|
|
|
|
|
by fmarier
4670 days ago
|
|
One thing to note as well is that if a virus steals your email password, then you're a bit screwed too because that can, in most cases, be used to reset your password on other sites. As we've seen with a bunch of high-profile compromises, the email account is already an extremely valuable target for attackers. Another good reason to enable 2-factor auth there! |
|
Now say they get your Persona email account, and get the signing material from it once. They can now log in everywhere until that material expires. There's nothing you can do about it. THAT is very different.
There's a small thing you could do to mitigate this, but really only self-hosted email has it as an option: change the email server's keys. You would be able to block logins to any site which has not cached those keys.
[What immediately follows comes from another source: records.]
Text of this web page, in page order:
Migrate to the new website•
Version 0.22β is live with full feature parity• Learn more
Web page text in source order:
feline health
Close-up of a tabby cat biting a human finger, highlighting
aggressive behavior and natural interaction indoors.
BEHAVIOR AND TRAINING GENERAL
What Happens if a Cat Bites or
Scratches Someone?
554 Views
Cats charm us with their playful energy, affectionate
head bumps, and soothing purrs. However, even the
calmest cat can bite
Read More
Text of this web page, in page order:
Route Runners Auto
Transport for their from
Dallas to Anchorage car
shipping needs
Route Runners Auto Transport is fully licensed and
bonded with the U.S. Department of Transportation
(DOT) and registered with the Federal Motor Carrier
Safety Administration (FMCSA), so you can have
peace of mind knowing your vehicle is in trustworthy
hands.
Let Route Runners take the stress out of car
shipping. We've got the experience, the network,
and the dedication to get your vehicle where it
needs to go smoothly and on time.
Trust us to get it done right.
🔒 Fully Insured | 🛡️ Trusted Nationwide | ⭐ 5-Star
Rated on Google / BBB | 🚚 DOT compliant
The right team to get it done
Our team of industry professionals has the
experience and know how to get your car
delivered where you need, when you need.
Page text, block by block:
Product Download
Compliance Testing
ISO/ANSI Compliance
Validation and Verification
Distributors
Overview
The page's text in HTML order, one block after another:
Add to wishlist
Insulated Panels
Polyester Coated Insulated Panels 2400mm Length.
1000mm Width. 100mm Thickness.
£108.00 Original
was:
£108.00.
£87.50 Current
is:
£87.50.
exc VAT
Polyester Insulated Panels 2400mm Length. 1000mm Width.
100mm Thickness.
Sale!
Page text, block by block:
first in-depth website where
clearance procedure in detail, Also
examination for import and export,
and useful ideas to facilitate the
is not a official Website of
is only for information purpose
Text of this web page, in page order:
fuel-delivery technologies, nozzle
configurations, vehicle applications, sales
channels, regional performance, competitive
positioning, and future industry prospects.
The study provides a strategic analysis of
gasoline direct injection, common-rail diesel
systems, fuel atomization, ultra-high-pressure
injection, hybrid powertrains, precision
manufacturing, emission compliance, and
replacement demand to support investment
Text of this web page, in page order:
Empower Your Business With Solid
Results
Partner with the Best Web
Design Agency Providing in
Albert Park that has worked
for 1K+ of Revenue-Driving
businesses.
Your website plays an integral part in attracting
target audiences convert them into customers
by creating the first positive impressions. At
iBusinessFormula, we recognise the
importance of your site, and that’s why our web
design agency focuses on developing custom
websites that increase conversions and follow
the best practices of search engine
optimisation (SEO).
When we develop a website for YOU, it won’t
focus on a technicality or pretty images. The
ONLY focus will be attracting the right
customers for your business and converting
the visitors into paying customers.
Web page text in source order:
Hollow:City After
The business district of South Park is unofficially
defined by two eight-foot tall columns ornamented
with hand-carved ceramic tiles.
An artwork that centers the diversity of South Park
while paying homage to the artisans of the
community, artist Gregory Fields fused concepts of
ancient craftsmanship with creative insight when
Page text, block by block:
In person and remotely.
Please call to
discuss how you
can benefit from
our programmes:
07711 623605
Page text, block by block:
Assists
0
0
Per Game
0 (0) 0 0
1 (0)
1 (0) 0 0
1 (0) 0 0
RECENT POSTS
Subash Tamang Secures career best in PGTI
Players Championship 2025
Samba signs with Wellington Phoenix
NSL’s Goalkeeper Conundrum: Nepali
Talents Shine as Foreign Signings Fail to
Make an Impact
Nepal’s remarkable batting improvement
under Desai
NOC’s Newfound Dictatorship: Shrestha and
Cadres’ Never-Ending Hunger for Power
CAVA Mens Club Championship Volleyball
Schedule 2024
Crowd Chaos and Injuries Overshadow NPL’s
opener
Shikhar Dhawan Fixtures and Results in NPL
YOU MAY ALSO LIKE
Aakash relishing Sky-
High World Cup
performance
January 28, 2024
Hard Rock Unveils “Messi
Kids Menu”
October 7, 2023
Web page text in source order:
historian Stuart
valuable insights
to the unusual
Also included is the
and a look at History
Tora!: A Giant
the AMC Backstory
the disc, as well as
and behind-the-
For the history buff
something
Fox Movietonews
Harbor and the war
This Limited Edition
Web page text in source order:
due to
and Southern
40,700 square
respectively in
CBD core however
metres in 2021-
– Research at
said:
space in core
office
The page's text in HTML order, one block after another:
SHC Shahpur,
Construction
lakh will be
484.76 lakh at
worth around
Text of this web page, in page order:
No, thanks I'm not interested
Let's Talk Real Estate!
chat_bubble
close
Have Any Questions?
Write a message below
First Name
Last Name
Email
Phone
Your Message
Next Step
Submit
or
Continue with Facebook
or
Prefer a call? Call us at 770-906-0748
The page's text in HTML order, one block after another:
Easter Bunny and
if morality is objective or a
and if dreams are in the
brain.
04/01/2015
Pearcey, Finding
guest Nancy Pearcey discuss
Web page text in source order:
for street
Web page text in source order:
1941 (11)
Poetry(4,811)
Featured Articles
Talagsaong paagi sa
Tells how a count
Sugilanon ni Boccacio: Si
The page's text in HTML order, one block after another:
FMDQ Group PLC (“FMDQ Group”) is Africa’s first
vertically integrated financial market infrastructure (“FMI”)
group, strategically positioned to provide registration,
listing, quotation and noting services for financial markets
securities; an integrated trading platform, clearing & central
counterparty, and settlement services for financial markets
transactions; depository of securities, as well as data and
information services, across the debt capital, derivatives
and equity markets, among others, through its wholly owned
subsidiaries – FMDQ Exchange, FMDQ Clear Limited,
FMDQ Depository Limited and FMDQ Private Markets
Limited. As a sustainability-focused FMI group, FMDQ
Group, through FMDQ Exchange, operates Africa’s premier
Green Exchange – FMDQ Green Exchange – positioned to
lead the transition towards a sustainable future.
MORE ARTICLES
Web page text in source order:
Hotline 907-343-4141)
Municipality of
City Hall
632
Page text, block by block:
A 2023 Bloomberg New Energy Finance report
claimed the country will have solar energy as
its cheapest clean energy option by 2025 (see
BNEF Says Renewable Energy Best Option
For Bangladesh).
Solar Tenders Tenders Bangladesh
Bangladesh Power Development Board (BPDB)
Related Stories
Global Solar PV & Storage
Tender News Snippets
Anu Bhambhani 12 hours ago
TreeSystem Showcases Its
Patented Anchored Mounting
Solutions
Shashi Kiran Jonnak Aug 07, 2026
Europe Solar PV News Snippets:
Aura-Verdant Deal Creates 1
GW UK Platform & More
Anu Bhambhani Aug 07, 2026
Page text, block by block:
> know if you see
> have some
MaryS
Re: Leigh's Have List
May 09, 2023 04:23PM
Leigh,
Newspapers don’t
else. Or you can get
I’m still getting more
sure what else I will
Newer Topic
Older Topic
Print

But no big provider would do it for you, since it would break everyone's currently-live keys, and from what I can remember they recommend that sites using Persona login cache the keys[1]. So any site you had logged into may very well have cached them, and not even perform a web request, and still allow the malicious login.
--
The only real way to dial back this damage is to limit the lifetime of the original signature. Make it too short and slow internet connections can't log in anywhere, and browsers have to continually request new assertion-signing data. Make it too long and you let attackers try many, many, many more sites.
[1]: I can't find this on the Persona/BrowserID site :/ maybe it was in a presentation somewhere. Anyway, it's inherently cache-able material, and it is a great selling point - server-side web requests are painfully slow.